But Kershaw's had a few good post-season starts scattered around, Verlander pitched well in G5 last year, and Price should have, I believe, been the WS MVP in 2018. Dave Winfield got the go-ahead hit in extra innings in the deciding game of the '92 Series after an abysmal post-season stretch. It's real until it isn't.

clemenza, Friday, 6 October 2023 00:47 (two months ago) link

I played Strat-o-matic baseball once and briefly was interested in playing MLB Clix.

You may be interested in the MLB Clix Intangibles card circa 2005:

https://i.imgur.com/wkPlgQO.jpeg

felicity, Friday, 6 October 2023 01:02 (two months ago) link

Player gets a +1 bat

immodesty blaise (jimbeaux), Friday, 6 October 2023 01:03 (two months ago) link

I played APBA in the '70s--that's really interesting that they would have added those last couple.

clemenza, Friday, 6 October 2023 01:04 (two months ago) link

You can't reduce D&D characters to their stats, let alone human athletes.

immodesty blaise (jimbeaux), Friday, 6 October 2023 01:11 (two months ago) link

"Clubhouse Cancer," aka the Josh Donaldson Rule: when this player clicks up, everyone else clicks down (and vice versa).

clemenza, Friday, 6 October 2023 01:12 (two months ago) link

I post this for its relevancy, not because I'm agreeing or disagreeing.

https://www.vivaelbirdos.com/2012/1/22/2725383/an-appreciation-of-former-st-louis-cardinals-shortstop-david

clemenza, Friday, 6 October 2023 01:14 (two months ago) link

I take it as my duty to note a lot of the kershaw post-season choke artist narrative was cemented by the 2017 astros-dodgers post season before ya know you, that whole thing came out.

H.P, Friday, 6 October 2023 02:16 (two months ago) link

Didn't it have more to do with a couple of meltdowns vs. the Cardinals years before that?

clemenza, Friday, 6 October 2023 02:37 (two months ago) link

CK did OK against Houston, albeit not particularly great, and he had a slightly lower ERA than what he has over his current postseason career.

omar little, Friday, 6 October 2023 02:55 (two months ago) link

He had a 1.19 era at dodger stadium (in a win) and an 11.52 era at signstealing stadium (obvious loss). Not saying his post season stats are great, but that was the first World Series he pitched in and that loss was a big full stop on the “kershaw can’t pitch the big game” narrative.
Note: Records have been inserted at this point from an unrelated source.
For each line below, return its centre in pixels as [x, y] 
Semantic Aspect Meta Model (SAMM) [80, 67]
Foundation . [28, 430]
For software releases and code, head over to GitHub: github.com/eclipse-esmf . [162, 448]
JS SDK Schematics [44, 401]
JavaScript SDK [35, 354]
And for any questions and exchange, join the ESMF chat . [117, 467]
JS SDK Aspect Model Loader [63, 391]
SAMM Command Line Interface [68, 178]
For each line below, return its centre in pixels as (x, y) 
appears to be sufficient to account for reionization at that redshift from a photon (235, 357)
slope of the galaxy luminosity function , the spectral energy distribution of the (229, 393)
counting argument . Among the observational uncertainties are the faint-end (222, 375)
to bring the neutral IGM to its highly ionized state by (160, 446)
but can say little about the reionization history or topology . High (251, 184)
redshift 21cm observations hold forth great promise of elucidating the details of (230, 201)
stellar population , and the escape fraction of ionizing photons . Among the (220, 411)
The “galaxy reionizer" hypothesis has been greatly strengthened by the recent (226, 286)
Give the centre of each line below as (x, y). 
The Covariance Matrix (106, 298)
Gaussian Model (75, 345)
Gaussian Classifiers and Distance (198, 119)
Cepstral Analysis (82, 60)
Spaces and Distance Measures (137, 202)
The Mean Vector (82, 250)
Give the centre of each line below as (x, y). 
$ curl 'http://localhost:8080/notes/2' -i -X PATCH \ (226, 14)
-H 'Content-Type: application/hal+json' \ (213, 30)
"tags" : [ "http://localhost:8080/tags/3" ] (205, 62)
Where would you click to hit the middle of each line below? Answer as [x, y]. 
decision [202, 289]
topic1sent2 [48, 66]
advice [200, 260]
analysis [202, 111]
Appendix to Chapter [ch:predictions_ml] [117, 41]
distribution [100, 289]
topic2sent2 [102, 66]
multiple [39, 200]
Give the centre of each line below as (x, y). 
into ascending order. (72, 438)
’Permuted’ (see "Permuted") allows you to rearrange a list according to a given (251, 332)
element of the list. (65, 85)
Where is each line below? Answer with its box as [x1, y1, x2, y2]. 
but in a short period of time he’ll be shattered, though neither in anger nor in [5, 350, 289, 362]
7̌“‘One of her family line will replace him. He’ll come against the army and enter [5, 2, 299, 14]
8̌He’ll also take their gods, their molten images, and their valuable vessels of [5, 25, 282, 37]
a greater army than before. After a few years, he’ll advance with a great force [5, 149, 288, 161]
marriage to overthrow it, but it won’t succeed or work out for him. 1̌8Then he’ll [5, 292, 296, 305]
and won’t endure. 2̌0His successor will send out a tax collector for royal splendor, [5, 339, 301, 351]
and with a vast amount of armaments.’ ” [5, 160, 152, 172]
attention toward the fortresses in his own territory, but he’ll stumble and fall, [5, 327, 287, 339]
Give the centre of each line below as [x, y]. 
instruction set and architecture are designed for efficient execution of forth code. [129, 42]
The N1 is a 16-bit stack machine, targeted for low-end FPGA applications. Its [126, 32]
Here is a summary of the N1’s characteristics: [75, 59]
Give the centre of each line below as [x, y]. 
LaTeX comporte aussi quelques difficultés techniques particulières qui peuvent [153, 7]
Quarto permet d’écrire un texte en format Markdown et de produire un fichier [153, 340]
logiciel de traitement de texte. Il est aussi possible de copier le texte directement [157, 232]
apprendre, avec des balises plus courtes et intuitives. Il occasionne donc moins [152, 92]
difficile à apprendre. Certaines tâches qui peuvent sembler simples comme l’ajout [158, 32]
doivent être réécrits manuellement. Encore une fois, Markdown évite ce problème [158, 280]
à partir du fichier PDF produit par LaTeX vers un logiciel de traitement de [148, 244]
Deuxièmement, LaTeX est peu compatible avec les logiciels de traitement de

H.P, Friday, 6 October 2023 03:12 (two months ago) link

Another 4 innings of relief giving 0 run ball in game 7 after Darvish had to be pulled after 1.2 innings of being lit up too

H.P, Friday, 6 October 2023 03:13 (two months ago) link

http://i.postimg.cc/cH2KDk6h/IMG-4059.png

H.P, Friday, 6 October 2023 03:24 (two months ago) link

I played Strat-o-matic baseball once and briefly was interested in playing MLB Clix.`

― felicity, Thursday, October 5, 2023 6:02 PM (two hours ago)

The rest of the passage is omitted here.